## [Required work]
Reproduce all of the records word for word, omitting the pictures.

## [Available data]
[Start of section]

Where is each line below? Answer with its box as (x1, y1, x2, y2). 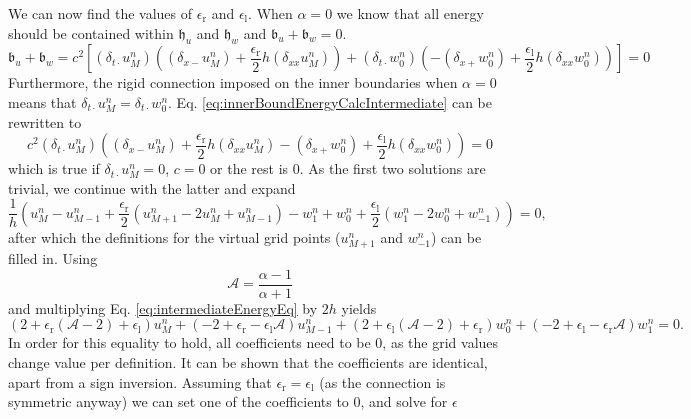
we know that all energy (336, 3, 484, 23)
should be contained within (8, 22, 174, 43)
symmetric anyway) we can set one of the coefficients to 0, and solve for (8, 391, 448, 412)
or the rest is (210, 158, 289, 179)
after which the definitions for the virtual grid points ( (8, 226, 341, 247)
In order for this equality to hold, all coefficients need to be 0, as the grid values (8, 332, 499, 353)
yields (341, 297, 377, 318)
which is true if (8, 158, 100, 179)
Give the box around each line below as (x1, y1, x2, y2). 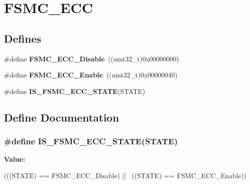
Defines (4, 31, 42, 46)
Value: (4, 154, 25, 164)
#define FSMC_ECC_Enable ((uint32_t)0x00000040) (4, 70, 178, 80)
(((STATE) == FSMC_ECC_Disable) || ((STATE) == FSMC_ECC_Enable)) (4, 170, 247, 180)
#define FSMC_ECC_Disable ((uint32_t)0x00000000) (4, 53, 179, 63)
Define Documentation (4, 109, 119, 124)
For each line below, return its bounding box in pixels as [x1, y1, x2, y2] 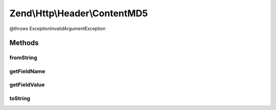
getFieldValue [9, 81, 45, 89]
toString [9, 95, 31, 102]
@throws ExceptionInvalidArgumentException [9, 25, 106, 32]
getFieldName [9, 68, 45, 75]
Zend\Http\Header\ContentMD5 [9, 8, 148, 19]
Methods [9, 39, 39, 47]
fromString [9, 54, 38, 61]
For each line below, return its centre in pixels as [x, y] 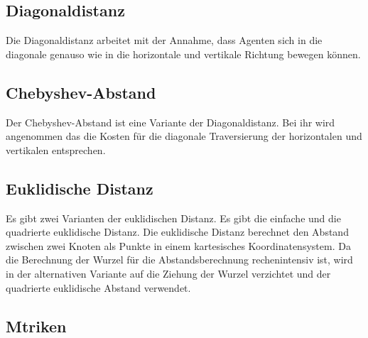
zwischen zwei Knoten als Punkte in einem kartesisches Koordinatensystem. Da [178, 245]
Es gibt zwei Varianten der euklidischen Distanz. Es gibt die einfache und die [173, 218]
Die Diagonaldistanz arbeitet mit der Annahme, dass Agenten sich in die [164, 40]
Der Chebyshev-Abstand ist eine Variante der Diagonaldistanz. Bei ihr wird [171, 122]
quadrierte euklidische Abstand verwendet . [98, 287]
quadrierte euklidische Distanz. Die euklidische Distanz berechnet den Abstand [177, 232]
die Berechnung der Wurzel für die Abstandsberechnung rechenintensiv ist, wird [179, 260]
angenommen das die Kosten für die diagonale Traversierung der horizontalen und [184, 136]
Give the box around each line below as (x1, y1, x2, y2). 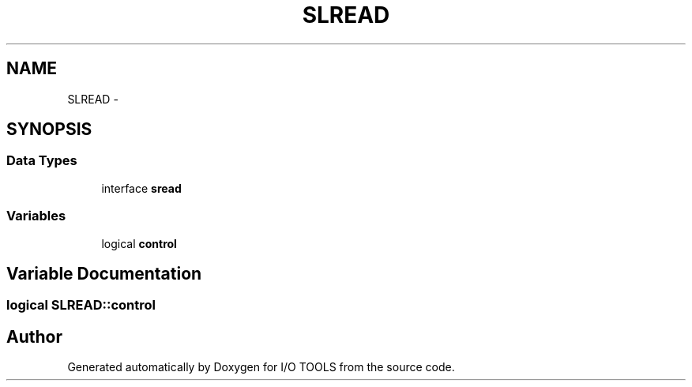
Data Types (6, 152, 77, 169)
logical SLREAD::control (6, 297, 156, 314)
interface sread (101, 181, 182, 195)
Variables (6, 208, 66, 224)
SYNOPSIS (6, 119, 92, 140)
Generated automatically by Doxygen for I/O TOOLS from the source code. (67, 360, 455, 374)
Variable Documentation (6, 263, 202, 284)
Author (6, 326, 62, 347)
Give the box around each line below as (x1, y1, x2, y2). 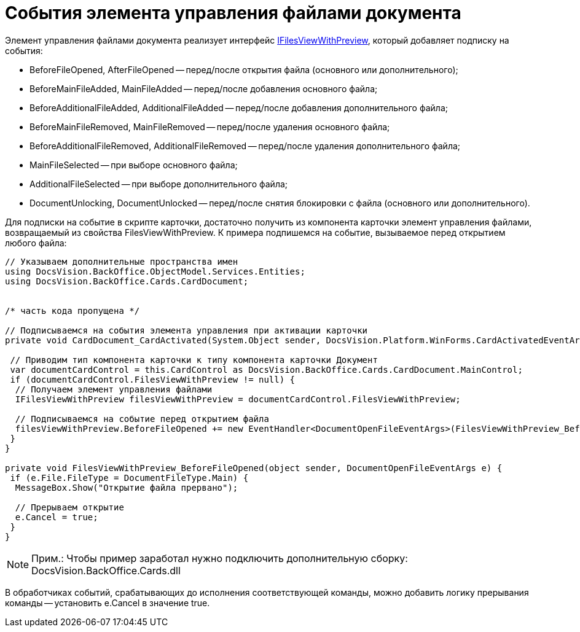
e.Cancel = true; (15, 512, 98, 522)
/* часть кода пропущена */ (5, 305, 140, 316)
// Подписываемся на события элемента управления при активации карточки (5, 325, 368, 335)
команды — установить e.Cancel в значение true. (5, 597, 210, 608)
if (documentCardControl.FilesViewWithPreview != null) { (10, 374, 296, 384)
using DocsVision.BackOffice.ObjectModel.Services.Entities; (5, 266, 305, 276)
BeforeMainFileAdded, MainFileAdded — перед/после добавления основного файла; (29, 83, 378, 94)
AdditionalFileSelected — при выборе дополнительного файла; (29, 178, 288, 189)
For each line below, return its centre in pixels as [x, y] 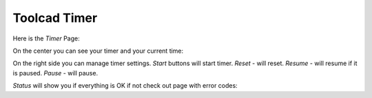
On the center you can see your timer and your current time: [98, 51]
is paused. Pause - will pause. [55, 73]
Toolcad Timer [55, 18]
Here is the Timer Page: [46, 38]
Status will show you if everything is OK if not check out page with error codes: [125, 86]
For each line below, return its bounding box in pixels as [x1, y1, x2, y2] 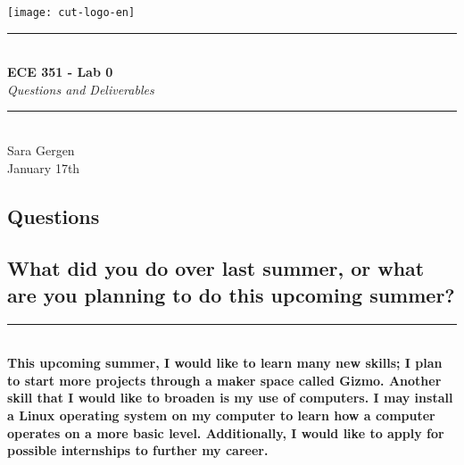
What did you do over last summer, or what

[End of section]

## [Finished exercise]
Where is each line below? Answer with its box as (x1, y1, x2, y2). 
we know that all energy (336, 3, 484, 23)
should be contained within (8, 22, 174, 43)
symmetric anyway) we can set one of the coefficients to 0, and solve for (8, 391, 448, 412)
or the rest is (210, 158, 289, 179)
after which the definitions for the virtual grid points ( (8, 226, 341, 247)
In order for this equality to hold, all coefficients need to be 0, as the grid values (8, 332, 499, 353)
yields (341, 297, 377, 318)
which is true if (8, 158, 100, 179)
Give the box around each line below as (x1, y1, x2, y2). 
Defines (4, 31, 42, 46)
Value: (4, 154, 25, 164)
#define FSMC_ECC_Enable ((uint32_t)0x00000040) (4, 70, 178, 80)
(((STATE) == FSMC_ECC_Disable) || ((STATE) == FSMC_ECC_Enable)) (4, 170, 247, 180)
#define FSMC_ECC_Disable ((uint32_t)0x00000000) (4, 53, 179, 63)
Define Documentation (4, 109, 119, 124)
For each line below, return its bounding box in pixels as [x1, y1, x2, y2] 
getFieldValue [9, 81, 45, 89]
toString [9, 95, 31, 102]
@throws ExceptionInvalidArgumentException [9, 25, 106, 32]
getFieldName [9, 68, 45, 75]
Zend\Http\Header\ContentMD5 [9, 8, 148, 19]
Methods [9, 39, 39, 47]
fromString [9, 54, 38, 61]
For each line below, return its centre in pixels as [x, y] 
zwischen zwei Knoten als Punkte in einem kartesisches Koordinatensystem. Da [178, 245]
Es gibt zwei Varianten der euklidischen Distanz. Es gibt die einfache und die [173, 218]
Die Diagonaldistanz arbeitet mit der Annahme, dass Agenten sich in die [164, 40]
Der Chebyshev-Abstand ist eine Variante der Diagonaldistanz. Bei ihr wird [171, 122]
quadrierte euklidische Abstand verwendet . [98, 287]
quadrierte euklidische Distanz. Die euklidische Distanz berechnet den Abstand [177, 232]
die Berechnung der Wurzel für die Abstandsberechnung rechenintensiv ist, wird [179, 260]
angenommen das die Kosten für die diagonale Traversierung der horizontalen und [184, 136]
Give the box around each line below as (x1, y1, x2, y2). 
Data Types (6, 152, 77, 169)
logical SLREAD::control (6, 297, 156, 314)
interface sread (101, 181, 182, 195)
Variables (6, 208, 66, 224)
SYNOPSIS (6, 119, 92, 140)
Generated automatically by Doxygen for I/O TOOLS from the source code. (67, 360, 455, 374)
Variable Documentation (6, 263, 202, 284)
Author (6, 326, 62, 347)
Give the box around each line below as (x1, y1, x2, y2). 
e.Cancel = true; (15, 512, 98, 522)
/* часть кода пропущена */ (5, 305, 140, 316)
// Подписываемся на события элемента управления при активации карточки (5, 325, 368, 335)
команды — установить e.Cancel в значение true. (5, 597, 210, 608)
if (documentCardControl.FilesViewWithPreview != null) { (10, 374, 296, 384)
using DocsVision.BackOffice.ObjectModel.Services.Entities; (5, 266, 305, 276)
BeforeMainFileAdded, MainFileAdded — перед/после добавления основного файла; (29, 83, 378, 94)
AdditionalFileSelected — при выборе дополнительного файла; (29, 178, 288, 189)
For each line below, return its centre in pixels as [x, y] 
On the center you can see your timer and your current time: [98, 51]
is paused. Pause - will pause. [55, 73]
Toolcad Timer [55, 18]
Here is the Timer Page: [46, 38]
Status will show you if everything is OK if not check out page with error codes: [125, 86]
For each line below, return its bounding box in pixels as [x1, y1, x2, y2] 
What did you do over last summer, or what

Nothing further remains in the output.